## Exercise goal
Would you print all of the entries exactly, please, but without their pictures?

## Records from a data collection
########################################

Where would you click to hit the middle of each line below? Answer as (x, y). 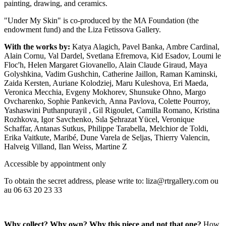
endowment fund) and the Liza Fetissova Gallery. (82, 29)
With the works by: (37, 46)
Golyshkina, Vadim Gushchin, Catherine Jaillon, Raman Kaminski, (111, 74)
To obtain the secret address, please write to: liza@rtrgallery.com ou (111, 181)
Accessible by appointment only (55, 163)
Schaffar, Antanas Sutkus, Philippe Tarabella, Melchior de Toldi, (106, 128)
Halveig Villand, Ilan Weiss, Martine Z (66, 146)
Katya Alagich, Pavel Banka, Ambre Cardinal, (145, 46)
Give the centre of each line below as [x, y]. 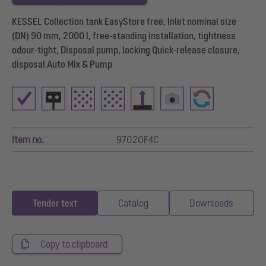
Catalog [133, 203]
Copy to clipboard [74, 244]
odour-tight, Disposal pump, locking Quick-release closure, [126, 50]
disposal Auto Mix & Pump [62, 64]
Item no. [28, 140]
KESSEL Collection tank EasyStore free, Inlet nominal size [124, 21]
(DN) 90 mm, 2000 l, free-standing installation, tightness [124, 36]
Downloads [212, 203]
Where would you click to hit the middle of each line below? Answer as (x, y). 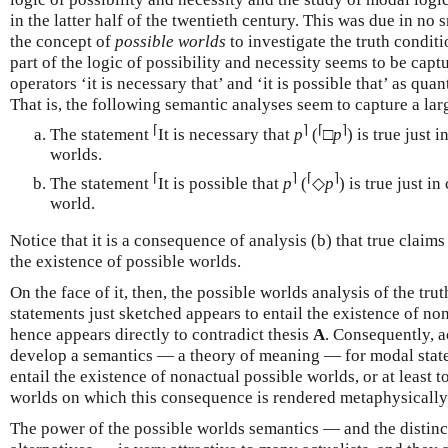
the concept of (62, 42)
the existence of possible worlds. (125, 261)
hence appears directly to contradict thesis (161, 334)
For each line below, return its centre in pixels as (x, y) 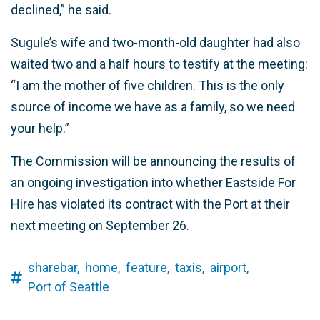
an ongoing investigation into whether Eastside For (153, 183)
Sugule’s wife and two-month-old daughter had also (155, 43)
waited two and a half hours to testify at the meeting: (159, 64)
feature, (147, 268)
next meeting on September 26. (100, 226)
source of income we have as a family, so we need (153, 107)
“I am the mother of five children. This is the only (147, 86)
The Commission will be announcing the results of (153, 161)
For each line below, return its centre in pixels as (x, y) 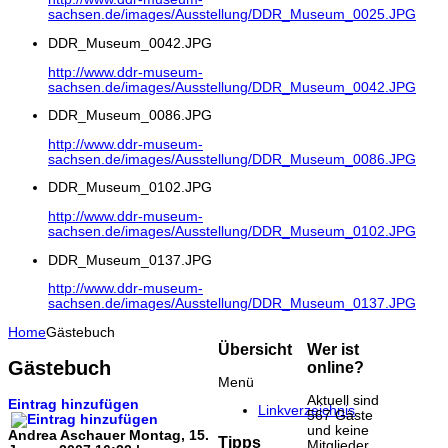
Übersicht (254, 349)
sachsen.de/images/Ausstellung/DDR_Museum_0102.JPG (232, 231)
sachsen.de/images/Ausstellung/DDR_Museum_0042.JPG (232, 87)
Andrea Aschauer (66, 435)
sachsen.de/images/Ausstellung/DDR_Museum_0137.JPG (232, 304)
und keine (338, 430)
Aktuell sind (343, 400)
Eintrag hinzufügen (73, 404)
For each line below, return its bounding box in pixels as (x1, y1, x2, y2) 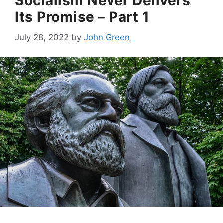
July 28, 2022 (15, 32, 69, 42)
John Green (84, 32, 130, 42)
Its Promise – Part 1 (15, 8, 149, 26)
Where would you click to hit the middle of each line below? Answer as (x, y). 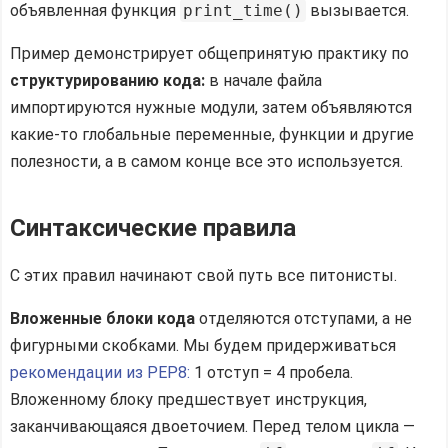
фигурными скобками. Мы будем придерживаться (203, 345)
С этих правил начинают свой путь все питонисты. (203, 275)
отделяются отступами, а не (303, 318)
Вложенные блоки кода (102, 318)
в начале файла (263, 80)
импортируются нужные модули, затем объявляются (211, 107)
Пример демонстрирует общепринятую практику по (209, 53)
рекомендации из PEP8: (100, 372)
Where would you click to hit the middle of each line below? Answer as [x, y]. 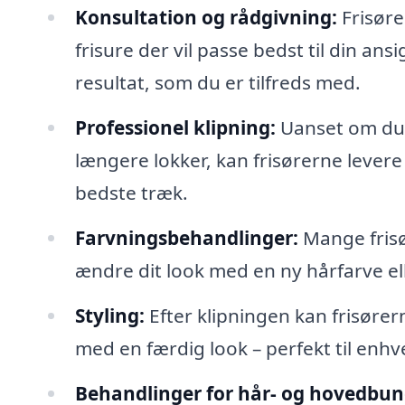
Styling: [109, 315]
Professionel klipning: [175, 128]
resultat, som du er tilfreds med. [217, 83]
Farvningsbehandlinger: [186, 237]
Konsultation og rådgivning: [206, 18]
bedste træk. [131, 193]
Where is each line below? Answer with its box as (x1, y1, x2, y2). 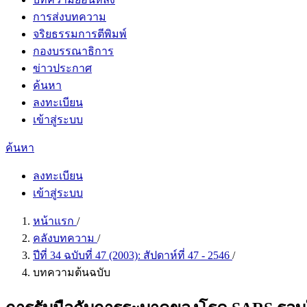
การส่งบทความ (33, 11, 106, 23)
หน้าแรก (33, 215, 77, 227)
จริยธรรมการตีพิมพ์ (33, 28, 127, 40)
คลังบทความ (33, 232, 97, 244)
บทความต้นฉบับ (33, 267, 110, 278)
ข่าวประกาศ (33, 62, 92, 74)
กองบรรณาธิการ (33, 45, 114, 57)
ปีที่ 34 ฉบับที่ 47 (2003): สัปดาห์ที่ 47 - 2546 (33, 249, 232, 261)
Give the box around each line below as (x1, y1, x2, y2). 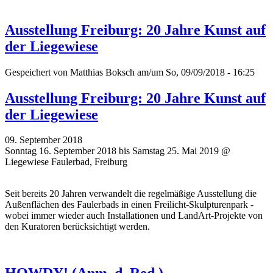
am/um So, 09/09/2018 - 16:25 (135, 66, 255, 77)
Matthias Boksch (70, 66, 135, 77)
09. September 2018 (5, 135, 82, 146)
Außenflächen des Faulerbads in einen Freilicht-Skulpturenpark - (5, 199, 253, 210)
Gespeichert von (5, 66, 70, 77)
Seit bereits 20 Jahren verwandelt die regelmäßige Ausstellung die (5, 188, 257, 199)
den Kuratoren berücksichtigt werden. (5, 221, 150, 232)
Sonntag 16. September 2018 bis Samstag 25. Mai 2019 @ (5, 146, 230, 157)
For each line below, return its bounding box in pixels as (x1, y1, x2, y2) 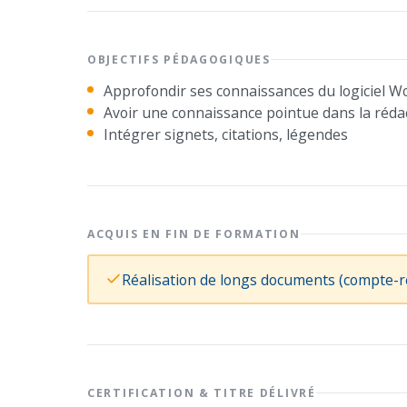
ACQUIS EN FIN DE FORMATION (87, 226, 301, 242)
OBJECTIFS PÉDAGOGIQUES (87, 52, 271, 67)
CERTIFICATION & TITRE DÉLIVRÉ (87, 385, 316, 401)
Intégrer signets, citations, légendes (104, 124, 348, 144)
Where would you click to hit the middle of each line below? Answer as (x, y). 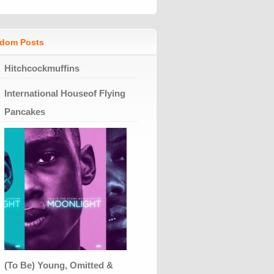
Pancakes (25, 111)
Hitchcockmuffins (42, 68)
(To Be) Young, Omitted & (59, 265)
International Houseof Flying (65, 93)
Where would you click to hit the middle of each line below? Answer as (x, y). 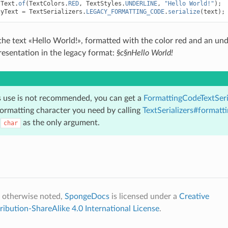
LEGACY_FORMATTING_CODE (125, 11)
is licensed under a (144, 196)
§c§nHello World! (145, 53)
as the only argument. (60, 122)
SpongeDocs (87, 196)
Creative (194, 196)
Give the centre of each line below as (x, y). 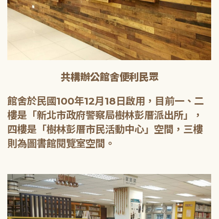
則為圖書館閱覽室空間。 (61, 144)
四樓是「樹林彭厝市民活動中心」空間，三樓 (105, 130)
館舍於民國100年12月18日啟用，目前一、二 (106, 101)
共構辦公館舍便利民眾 (109, 77)
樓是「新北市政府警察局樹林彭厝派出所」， (105, 115)
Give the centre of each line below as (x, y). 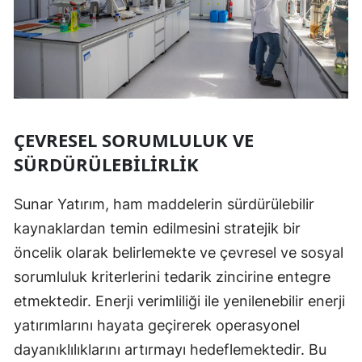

########################################

## Finished exercise
Where would you click to hit the middle of each line below? Answer as (x, y). 
endowment fund) and the Liza Fetissova Gallery. (82, 29)
With the works by: (37, 46)
Golyshkina, Vadim Gushchin, Catherine Jaillon, Raman Kaminski, (111, 74)
To obtain the secret address, please write to: liza@rtrgallery.com ou (111, 181)
Accessible by appointment only (55, 163)
Schaffar, Antanas Sutkus, Philippe Tarabella, Melchior de Toldi, (106, 128)
Halveig Villand, Ilan Weiss, Martine Z (66, 146)
Katya Alagich, Pavel Banka, Ambre Cardinal, (145, 46)
Give the centre of each line below as [x, y]. 
Catalog [133, 203]
Copy to clipboard [74, 244]
odour-tight, Disposal pump, locking Quick-release closure, [126, 50]
disposal Auto Mix & Pump [62, 64]
Item no. [28, 140]
KESSEL Collection tank EasyStore free, Inlet nominal size [124, 21]
(DN) 90 mm, 2000 l, free-standing installation, tightness [124, 36]
Downloads [212, 203]
Where would you click to hit the middle of each line below? Answer as (x, y). 
the concept of (62, 42)
the existence of possible worlds. (125, 261)
hence appears directly to contradict thesis (161, 334)
For each line below, return its centre in pixels as (x, y) 
an ongoing investigation into whether Eastside For (153, 183)
Sugule’s wife and two-month-old daughter had also (155, 43)
waited two and a half hours to testify at the meeting: (159, 64)
feature, (147, 268)
next meeting on September 26. (100, 226)
source of income we have as a family, so we need (153, 107)
“I am the mother of five children. This is the only (147, 86)
The Commission will be announcing the results of (153, 161)
For each line below, return its centre in pixels as (x, y) 
Übersicht (254, 349)
sachsen.de/images/Ausstellung/DDR_Museum_0102.JPG (232, 231)
sachsen.de/images/Ausstellung/DDR_Museum_0042.JPG (232, 87)
Andrea Aschauer (66, 435)
sachsen.de/images/Ausstellung/DDR_Museum_0137.JPG (232, 304)
und keine (338, 430)
Aktuell sind (343, 400)
Eintrag hinzufügen (73, 404)
For each line below, return its bounding box in pixels as (x1, y1, x2, y2) 
July 28, 2022 (15, 32, 69, 42)
John Green (84, 32, 130, 42)
Its Promise – Part 1 (15, 8, 149, 26)
Where would you click to hit the middle of each line below? Answer as (x, y). 
фигурными скобками. Мы будем придерживаться (203, 345)
С этих правил начинают свой путь все питонисты. (203, 275)
отделяются отступами, а не (303, 318)
Вложенные блоки кода (102, 318)
в начале файла (263, 80)
импортируются нужные модули, затем объявляются (211, 107)
Пример демонстрирует общепринятую практику по (209, 53)
рекомендации из PEP8: (100, 372)
Where would you click to hit the middle of each line below? Answer as [x, y]. 
Styling: [109, 315]
Professionel klipning: [175, 128]
resultat, som du er tilfreds med. [217, 83]
Farvningsbehandlinger: [186, 237]
Konsultation og rådgivning: [206, 18]
bedste træk. [131, 193]
Where is each line below? Answer with its box as (x1, y1, x2, y2). 
การส่งบทความ (33, 11, 106, 23)
หน้าแรก (33, 215, 77, 227)
จริยธรรมการตีพิมพ์ (33, 28, 127, 40)
คลังบทความ (33, 232, 97, 244)
บทความต้นฉบับ (33, 267, 110, 278)
ข่าวประกาศ (33, 62, 92, 74)
กองบรรณาธิการ (33, 45, 114, 57)
ปีที่ 34 ฉบับที่ 47 (2003): สัปดาห์ที่ 47 - 2546 (33, 249, 232, 261)
Give the box around each line below as (x1, y1, x2, y2). 
am/um So, 09/09/2018 - 16:25 (135, 66, 255, 77)
Matthias Boksch (70, 66, 135, 77)
09. September 2018 (5, 135, 82, 146)
Außenflächen des Faulerbads in einen Freilicht-Skulpturenpark - (5, 199, 253, 210)
Gespeichert von (5, 66, 70, 77)
Seit bereits 20 Jahren verwandelt die regelmäßige Ausstellung die (5, 188, 257, 199)
den Kuratoren berücksichtigt werden. (5, 221, 150, 232)
Sonntag 16. September 2018 bis Samstag 25. Mai 2019 @ (5, 146, 230, 157)
For each line below, return its bounding box in pixels as (x1, y1, x2, y2) 
ACQUIS EN FIN DE FORMATION (87, 226, 301, 242)
OBJECTIFS PÉDAGOGIQUES (87, 52, 271, 67)
CERTIFICATION & TITRE DÉLIVRÉ (87, 385, 316, 401)
Intégrer signets, citations, légendes (104, 124, 348, 144)
Where would you click to hit the middle of each line below? Answer as (x, y). 
Pancakes (25, 111)
Hitchcockmuffins (42, 68)
(To Be) Young, Omitted & (59, 265)
International Houseof Flying (65, 93)
Where would you click to hit the middle of each line below? Answer as (x, y). 
LEGACY_FORMATTING_CODE (125, 11)
is licensed under a (144, 196)
§c§nHello World! (145, 53)
as the only argument. (60, 122)
SpongeDocs (87, 196)
Creative (194, 196)
Give the centre of each line below as (x, y). 
則為圖書館閱覽室空間。 (61, 144)
四樓是「樹林彭厝市民活動中心」空間，三樓 (105, 130)
館舍於民國100年12月18日啟用，目前一、二 (106, 101)
共構辦公館舍便利民眾 (109, 77)
樓是「新北市政府警察局樹林彭厝派出所」， (105, 115)
Give the centre of each line below as (x, y). 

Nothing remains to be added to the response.